[Problem description] Keep the wording of every entry intact in your copy, and omit the pictures.

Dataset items
◇ ◇ ◇ ◇ ◇ ◇ ◇

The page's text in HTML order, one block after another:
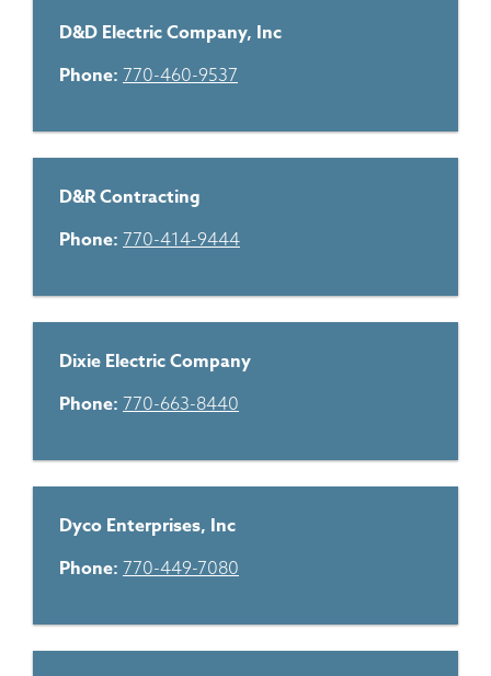
D&D Electric Company, Inc
Phone: 770-460-9537
D&R Contracting
Phone: 770-414-9444
Dixie Electric Company
Phone: 770-663-8440
Dyco Enterprises, Inc
Phone: 770-449-7080
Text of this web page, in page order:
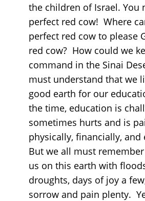
the children of Israel. You
perfect red cow! Where
perfect red cow to please
red cow? How could we
command in the Sinai
must understand that we
good earth for our
the time, education is
sometimes hurts and is
physically, financially,
But we all must
us on this earth with
droughts, days of joy a
sorrow and pain plenty.
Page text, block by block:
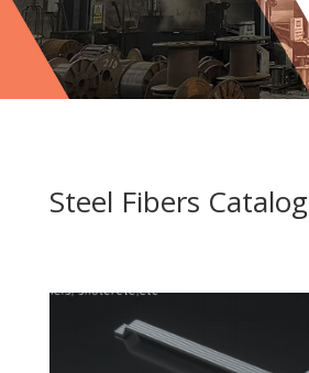
Steel Fibers Catalog
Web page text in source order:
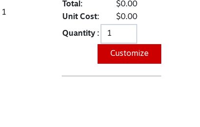
1
Total:
$0.00
Unit Cost:
$0.00
Quantity :
Customize
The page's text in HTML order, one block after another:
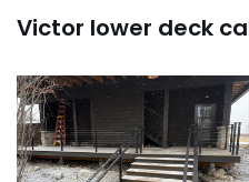
Victor lower deck
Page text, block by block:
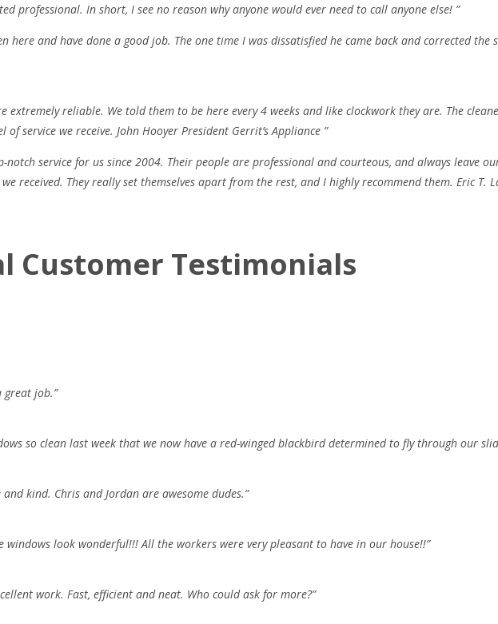
professional. In short, I see no reason why anyone would ever need to call anyone else! ”
here and have done a good job. The one time I was dissatisfied he came back and corrected
extremely reliable. We told them to be here every 4 weeks and like clockwork they are. The
of service we receive. John Hooyer President Gerrit’s Appliance ”
notch service for us since 2004. Their people are professional and courteous, and always leave
received. They really set themselves apart from the rest, and I highly recommend them. Eric T.
Customer Testimonials
great job.”
so clean last week that we now have a red-winged blackbird determined to fly through our
and kind. Chris and Jordan are awesome dudes.”
windows look wonderful!!! All the workers were very pleasant to have in our house!!”
work. Fast, efficient and neat. Who could ask for more?”
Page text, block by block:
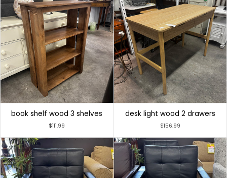
book shelf wood 3 shelves
$111.99
desk light wood 2 drawers
$156.99

◇ ◇ ◇ ◇ ◇ ◇ ◇

[Result of the task]
The page's text in HTML order, one block after another:
D&D Electric Company, Inc
Phone: 770-460-9537
D&R Contracting
Phone: 770-414-9444
Dixie Electric Company
Phone: 770-663-8440
Dyco Enterprises, Inc
Phone: 770-449-7080
Text of this web page, in page order:
the children of Israel. You
perfect red cow! Where
perfect red cow to please
red cow? How could we
command in the Sinai
must understand that we
good earth for our
the time, education is
sometimes hurts and is
physically, financially,
But we all must
us on this earth with
droughts, days of joy a
sorrow and pain plenty.
Page text, block by block:
Steel Fibers Catalog
Web page text in source order:
1
Total:
$0.00
Unit Cost:
$0.00
Quantity :
Customize
The page's text in HTML order, one block after another:
Victor lower deck
Page text, block by block:
professional. In short, I see no reason why anyone would ever need to call anyone else! ”
here and have done a good job. The one time I was dissatisfied he came back and corrected
extremely reliable. We told them to be here every 4 weeks and like clockwork they are. The
of service we receive. John Hooyer President Gerrit’s Appliance ”
notch service for us since 2004. Their people are professional and courteous, and always leave
received. They really set themselves apart from the rest, and I highly recommend them. Eric T.
Customer Testimonials
great job.”
so clean last week that we now have a red-winged blackbird determined to fly through our
and kind. Chris and Jordan are awesome dudes.”
windows look wonderful!!! All the workers were very pleasant to have in our house!!”
work. Fast, efficient and neat. Who could ask for more?”
Page text, block by block:
book shelf wood 3 shelves
$111.99
desk light wood 2 drawers
$156.99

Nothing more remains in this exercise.